Upgrades to ncdump/CDL to reflect new features
  • New data types, including structs, are supported in CDL and in ncdump.
  • NcML is supported in ncdump.
Testing
  • All API functions are tested.
  • All tests can run on any supported target platform.
  • All tests are automated and can be run from makefile targets.
  • Some tests make take excessive time. Make test may skip very lengthy tests (i.e. tests that take tens of minutes on the average Linux workstation), and the user can use make slowtests to run them.
  • Running "make test" or "make check" clearly indicates success or failure at the end of the output. The return code from make indicates success of all tests (0) or failure of any test (2).
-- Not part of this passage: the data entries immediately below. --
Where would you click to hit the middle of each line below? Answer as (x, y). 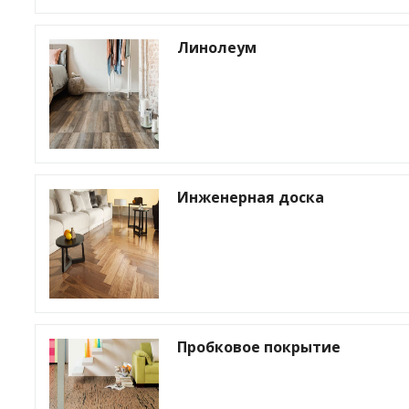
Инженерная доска (251, 197)
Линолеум (217, 47)
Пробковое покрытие (259, 346)
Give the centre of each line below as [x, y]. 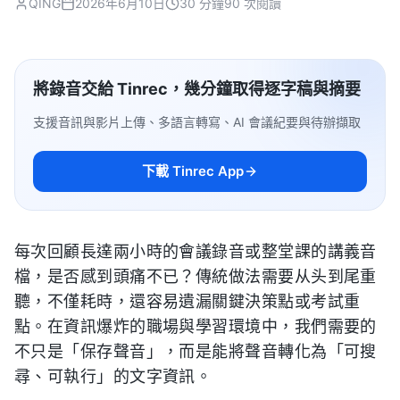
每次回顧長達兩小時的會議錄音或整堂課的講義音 [196, 252]
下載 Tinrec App [193, 171]
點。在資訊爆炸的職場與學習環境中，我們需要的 [196, 327]
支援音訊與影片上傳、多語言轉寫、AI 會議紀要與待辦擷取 [197, 122]
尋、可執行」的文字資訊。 [113, 377]
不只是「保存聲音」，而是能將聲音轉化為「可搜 [196, 352]
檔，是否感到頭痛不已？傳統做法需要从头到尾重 [196, 277]
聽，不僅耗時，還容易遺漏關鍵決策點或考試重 [187, 302]
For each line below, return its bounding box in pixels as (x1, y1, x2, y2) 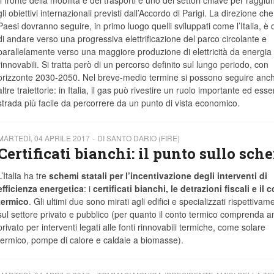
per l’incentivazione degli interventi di (109, 169, 267, 182)
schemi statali (48, 169, 107, 182)
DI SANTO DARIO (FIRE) (97, 133, 180, 144)
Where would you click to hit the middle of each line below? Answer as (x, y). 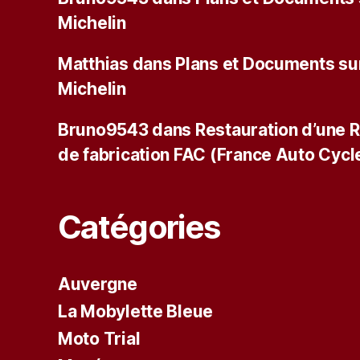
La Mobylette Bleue (136, 311)
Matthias (93, 63)
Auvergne (98, 284)
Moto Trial (99, 338)
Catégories (139, 227)
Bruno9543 (103, 129)
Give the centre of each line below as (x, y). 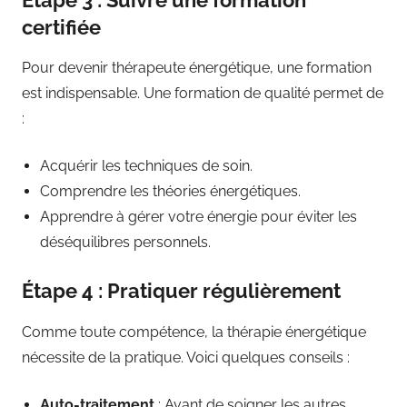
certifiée (61, 27)
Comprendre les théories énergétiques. (170, 191)
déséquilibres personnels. (125, 242)
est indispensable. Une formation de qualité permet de (203, 93)
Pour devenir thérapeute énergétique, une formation (197, 68)
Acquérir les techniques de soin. (146, 166)
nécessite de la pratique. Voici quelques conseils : (186, 357)
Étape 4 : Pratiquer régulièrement (181, 291)
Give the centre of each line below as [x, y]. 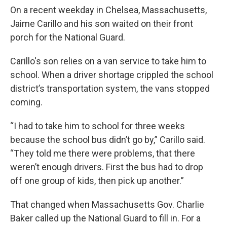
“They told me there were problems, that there [103, 153]
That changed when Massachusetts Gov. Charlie [107, 204]
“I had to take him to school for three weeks [98, 126]
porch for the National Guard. [68, 37]
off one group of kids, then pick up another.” [97, 181]
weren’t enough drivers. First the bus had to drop [107, 167]
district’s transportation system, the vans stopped [110, 88]
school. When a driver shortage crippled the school [112, 75]
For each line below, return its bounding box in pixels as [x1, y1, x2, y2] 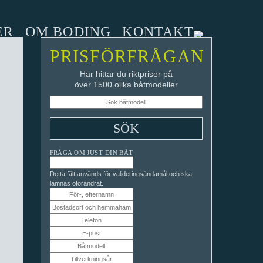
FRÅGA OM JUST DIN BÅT [49, 149, 133, 156]
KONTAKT [122, 24, 194, 39]
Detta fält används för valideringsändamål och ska [49, 170, 192, 177]
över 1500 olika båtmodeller [74, 80, 178, 89]
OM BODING [25, 24, 112, 39]
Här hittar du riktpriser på [79, 69, 173, 79]
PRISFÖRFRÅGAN [49, 46, 205, 66]
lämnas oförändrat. [49, 180, 103, 187]
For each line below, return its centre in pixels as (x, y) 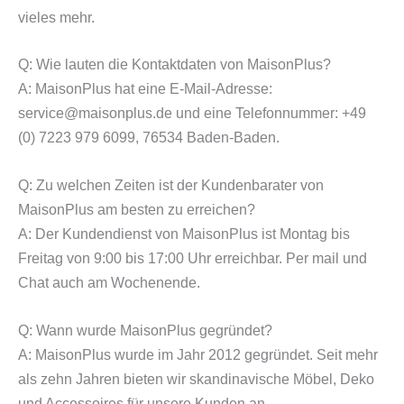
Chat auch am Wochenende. (109, 283)
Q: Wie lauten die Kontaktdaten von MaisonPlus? (174, 65)
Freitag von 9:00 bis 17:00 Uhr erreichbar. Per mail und (193, 259)
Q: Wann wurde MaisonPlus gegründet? (145, 330)
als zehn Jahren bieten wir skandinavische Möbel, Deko (196, 379)
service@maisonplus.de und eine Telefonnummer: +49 (192, 114)
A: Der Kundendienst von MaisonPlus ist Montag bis (184, 234)
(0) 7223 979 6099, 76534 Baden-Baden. (149, 138)
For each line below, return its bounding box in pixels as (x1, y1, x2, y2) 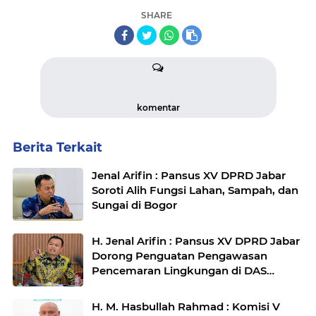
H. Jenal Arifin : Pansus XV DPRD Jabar (92, 234, 300, 248)
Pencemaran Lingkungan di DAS (92, 264, 267, 277)
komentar (136, 102, 180, 113)
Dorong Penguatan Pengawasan (92, 249, 267, 262)
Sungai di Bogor (92, 198, 177, 212)
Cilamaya (92, 279, 142, 292)
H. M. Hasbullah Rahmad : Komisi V (92, 300, 280, 313)
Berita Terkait (13, 140, 102, 155)
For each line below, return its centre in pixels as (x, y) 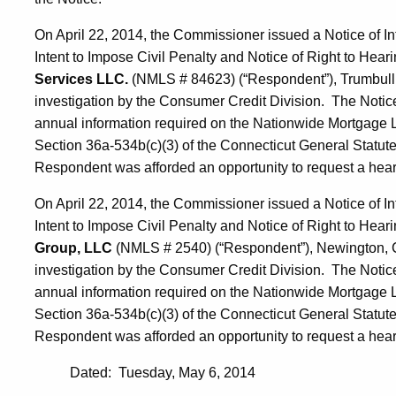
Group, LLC (73, 247)
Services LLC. (81, 79)
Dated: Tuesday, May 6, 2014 (163, 372)
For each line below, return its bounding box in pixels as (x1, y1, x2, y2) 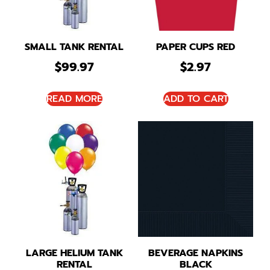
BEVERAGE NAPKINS (148, 245, 243, 260)
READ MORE (46, 92, 102, 107)
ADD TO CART (163, 92, 228, 107)
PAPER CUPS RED (156, 40, 236, 55)
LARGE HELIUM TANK (25, 245, 123, 260)
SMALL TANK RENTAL (25, 40, 124, 55)
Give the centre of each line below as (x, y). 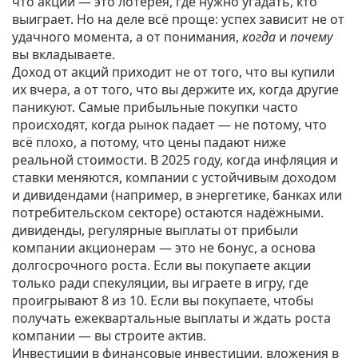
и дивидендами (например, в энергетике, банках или (177, 195)
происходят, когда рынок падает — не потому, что (169, 125)
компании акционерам (84, 248)
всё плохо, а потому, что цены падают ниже (149, 142)
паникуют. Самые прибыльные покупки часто (155, 107)
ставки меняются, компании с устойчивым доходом (174, 177)
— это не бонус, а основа (236, 248)
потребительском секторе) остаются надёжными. (168, 213)
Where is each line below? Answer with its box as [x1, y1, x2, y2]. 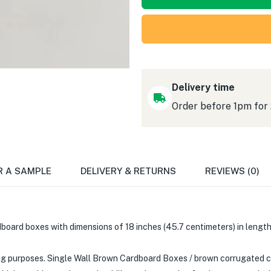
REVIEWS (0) [205, 165, 260, 176]
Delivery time [172, 81, 235, 93]
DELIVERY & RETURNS [80, 165, 176, 176]
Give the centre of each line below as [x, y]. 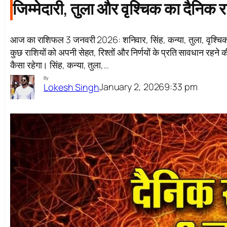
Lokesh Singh [71, 87]
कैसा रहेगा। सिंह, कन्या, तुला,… [60, 65]
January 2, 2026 [132, 87]
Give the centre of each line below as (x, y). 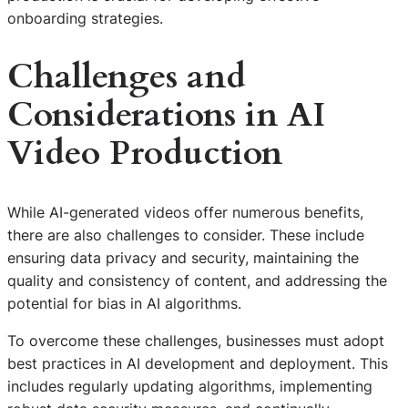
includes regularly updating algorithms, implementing (190, 387)
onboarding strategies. (85, 19)
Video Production (145, 154)
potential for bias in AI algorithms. (124, 303)
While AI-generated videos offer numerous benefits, (185, 212)
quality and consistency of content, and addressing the (197, 280)
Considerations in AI (166, 116)
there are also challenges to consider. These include (186, 235)
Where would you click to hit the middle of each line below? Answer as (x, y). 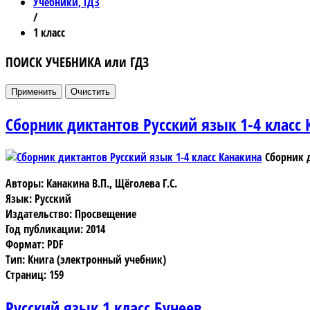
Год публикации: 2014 (55, 229)
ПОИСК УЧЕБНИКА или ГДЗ (77, 62)
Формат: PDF (35, 245)
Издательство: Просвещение (71, 214)
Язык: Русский (38, 199)
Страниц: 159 (35, 275)
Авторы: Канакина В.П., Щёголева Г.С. (91, 184)
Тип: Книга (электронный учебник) (86, 260)
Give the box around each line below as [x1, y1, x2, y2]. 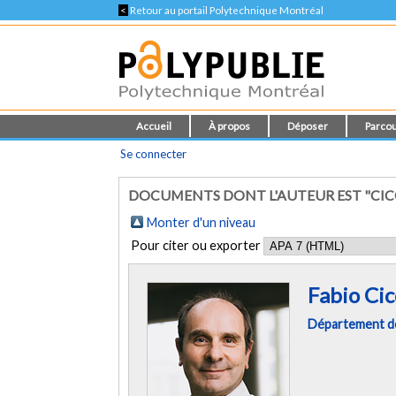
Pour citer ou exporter [131, 238, 264, 253]
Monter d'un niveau [147, 215, 256, 230]
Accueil [136, 120, 172, 132]
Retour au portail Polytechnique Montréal [128, 4, 324, 16]
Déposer [287, 120, 329, 132]
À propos [209, 120, 251, 132]
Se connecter [120, 147, 187, 161]
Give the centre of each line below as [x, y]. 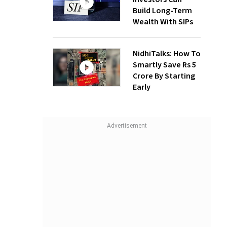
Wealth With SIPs [163, 22]
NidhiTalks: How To [167, 54]
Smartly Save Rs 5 [164, 65]
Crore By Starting [164, 76]
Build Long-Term [162, 11]
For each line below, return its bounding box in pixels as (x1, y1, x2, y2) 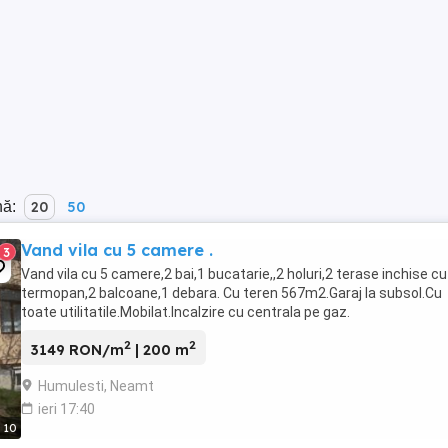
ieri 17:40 (38, 400, 95, 417)
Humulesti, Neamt (38, 377, 154, 394)
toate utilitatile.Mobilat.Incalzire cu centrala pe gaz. (21, 304, 350, 320)
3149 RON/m (31, 340, 124, 359)
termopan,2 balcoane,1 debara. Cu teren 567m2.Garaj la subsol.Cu (21, 285, 442, 301)
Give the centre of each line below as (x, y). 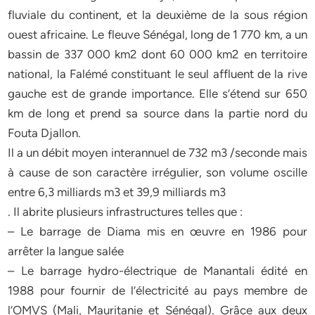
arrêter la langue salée (66, 251)
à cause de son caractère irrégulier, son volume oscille (157, 172)
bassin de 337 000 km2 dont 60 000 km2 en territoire (157, 54)
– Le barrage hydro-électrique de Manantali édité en (157, 271)
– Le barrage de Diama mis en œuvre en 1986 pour (157, 231)
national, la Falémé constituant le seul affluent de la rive (157, 74)
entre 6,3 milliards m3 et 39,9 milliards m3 (117, 192)
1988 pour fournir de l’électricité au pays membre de (157, 290)
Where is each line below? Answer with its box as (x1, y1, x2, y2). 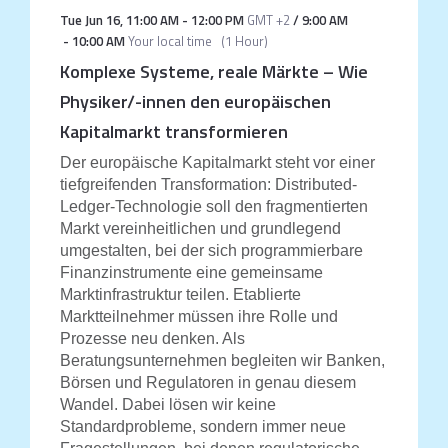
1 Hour (224, 31, 264, 51)
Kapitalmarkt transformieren (59, 118, 288, 145)
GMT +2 (246, 10, 290, 30)
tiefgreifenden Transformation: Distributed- (59, 176, 357, 193)
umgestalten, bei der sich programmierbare (59, 242, 363, 259)
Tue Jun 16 (59, 10, 120, 30)
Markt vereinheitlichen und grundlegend (59, 220, 341, 237)
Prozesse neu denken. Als (59, 330, 245, 347)
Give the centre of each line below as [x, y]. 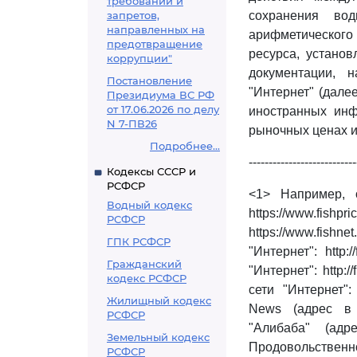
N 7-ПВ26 [132, 124]
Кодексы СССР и [151, 171]
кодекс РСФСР [147, 278]
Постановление [149, 80]
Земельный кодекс [158, 337]
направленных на [156, 29]
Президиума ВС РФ [161, 95]
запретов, [133, 15]
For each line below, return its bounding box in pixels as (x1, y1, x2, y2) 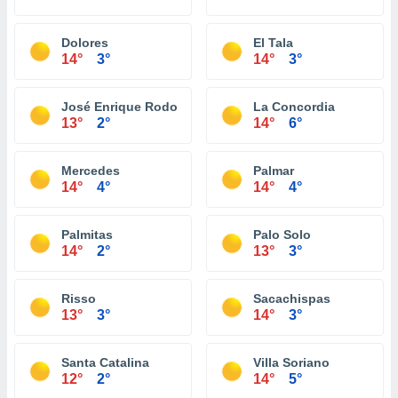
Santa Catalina (61, 355, 149, 370)
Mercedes (61, 163, 120, 178)
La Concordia (253, 99, 335, 114)
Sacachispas (253, 291, 330, 306)
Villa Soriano (253, 355, 330, 370)
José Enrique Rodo (61, 99, 178, 114)
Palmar (253, 163, 294, 178)
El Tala (253, 36, 293, 50)
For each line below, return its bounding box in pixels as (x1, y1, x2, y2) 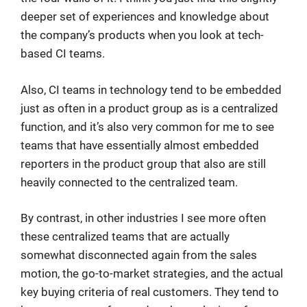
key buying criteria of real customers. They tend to (21, 285, 279, 299)
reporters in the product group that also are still (21, 156, 266, 171)
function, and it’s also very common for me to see (21, 119, 274, 134)
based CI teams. (21, 47, 105, 60)
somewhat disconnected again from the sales (21, 248, 257, 262)
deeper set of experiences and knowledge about (21, 10, 269, 23)
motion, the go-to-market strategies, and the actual (21, 267, 283, 280)
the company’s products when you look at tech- (21, 28, 264, 42)
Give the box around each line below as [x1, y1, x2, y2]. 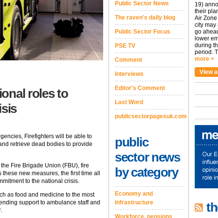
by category [115, 165, 178, 180]
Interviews [115, 71, 144, 77]
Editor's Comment [115, 85, 165, 91]
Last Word [115, 99, 143, 106]
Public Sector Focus [115, 28, 170, 35]
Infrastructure [115, 199, 153, 206]
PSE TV [115, 42, 135, 49]
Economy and [115, 190, 153, 197]
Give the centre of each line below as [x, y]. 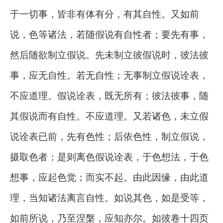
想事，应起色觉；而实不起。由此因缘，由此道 [109, 177]
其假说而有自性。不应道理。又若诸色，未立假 [109, 116]
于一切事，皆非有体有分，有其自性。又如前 [105, 14]
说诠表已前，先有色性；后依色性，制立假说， [109, 136]
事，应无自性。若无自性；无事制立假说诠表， [109, 75]
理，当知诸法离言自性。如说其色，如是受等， [109, 197]
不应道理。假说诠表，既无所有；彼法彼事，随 [109, 95]
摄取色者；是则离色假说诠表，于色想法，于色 [109, 157]
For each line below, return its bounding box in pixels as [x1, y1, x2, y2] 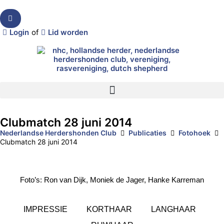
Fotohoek [178, 128, 210, 137]
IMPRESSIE [23, 205, 67, 213]
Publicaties [128, 128, 166, 137]
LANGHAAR [150, 205, 196, 213]
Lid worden [48, 27, 88, 37]
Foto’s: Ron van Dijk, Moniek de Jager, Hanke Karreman [20, 175, 204, 184]
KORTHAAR [86, 205, 132, 213]
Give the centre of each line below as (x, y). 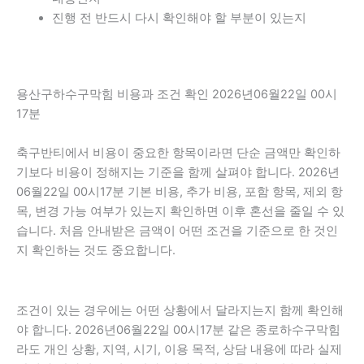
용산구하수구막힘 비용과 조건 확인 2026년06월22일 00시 (177, 94)
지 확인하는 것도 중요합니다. (96, 250)
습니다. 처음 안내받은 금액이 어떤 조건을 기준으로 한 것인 (177, 231)
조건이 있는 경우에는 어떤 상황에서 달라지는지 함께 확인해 (180, 310)
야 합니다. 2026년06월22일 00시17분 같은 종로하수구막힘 (178, 329)
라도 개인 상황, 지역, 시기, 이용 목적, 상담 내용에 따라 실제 (179, 349)
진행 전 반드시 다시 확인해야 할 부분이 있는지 (179, 18)
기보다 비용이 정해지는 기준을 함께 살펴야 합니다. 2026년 (178, 172)
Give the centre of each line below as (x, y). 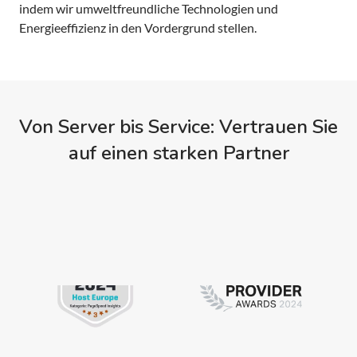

  • All supported language interfaces are tested. These include C, C++, Fortran 77 and Fortran 90.
  • For release purposes we identify the following two tiers of testing:
    1. Portland Group compiler on Linux, one vendor compiler and gcc/g77/g++ on AIX, Linux, HP-UX (w/o C++,F90), MacOS, and Solaris (32-bit SPARC and i386, and 64-bit SPARC mode), and vendor compiler (i.e. VC++ 7.0, a.k.a. VC++.NET) on Windows.
    2. FreeBSD, Irix64, OSF1 vendor and GNU compilers. Cygwin.
  • We add the following for parallel programming support:
    1. AIX 5.1 and higher, Linux Cluster/MPICH
  • Test programs do not accept or require command line options.
  • Test programs provide feedback in accordance with netCDF test look and feel.
Performance
  • The performance of netCDF-4 in not more than 10% slower than netCDF-3 for large contiguous data writes. It is not more than 100% slower for any other operation.
Examples
  • Example programs will demonstrate many of the features of netCDF.
  • Each example will consist of a single code file, which the user can easily paste from the web page into their netCDF development environment.
  • Examples include reasonable error handling.
  • Examples are as brief as good coding style permits.
  • Example code is well-commented.
  • All examples can be built and run as one make target ("make check").
  • Examples are distributed with netCDF and compile and run on all supported netCDF systems.
  • Corresponding examples will be provided in C, F77, F90, and C++.
  • Examples do not depend on each other, but may depend on a common real data file.
  • Some examples illustrate netCDF features in realistic ways as used by the Earth Science community.
  • Examples are written for programmers who are familiar with the target language. The C examples are written for C programmers, not people who don't know C. The same applies to the other languages.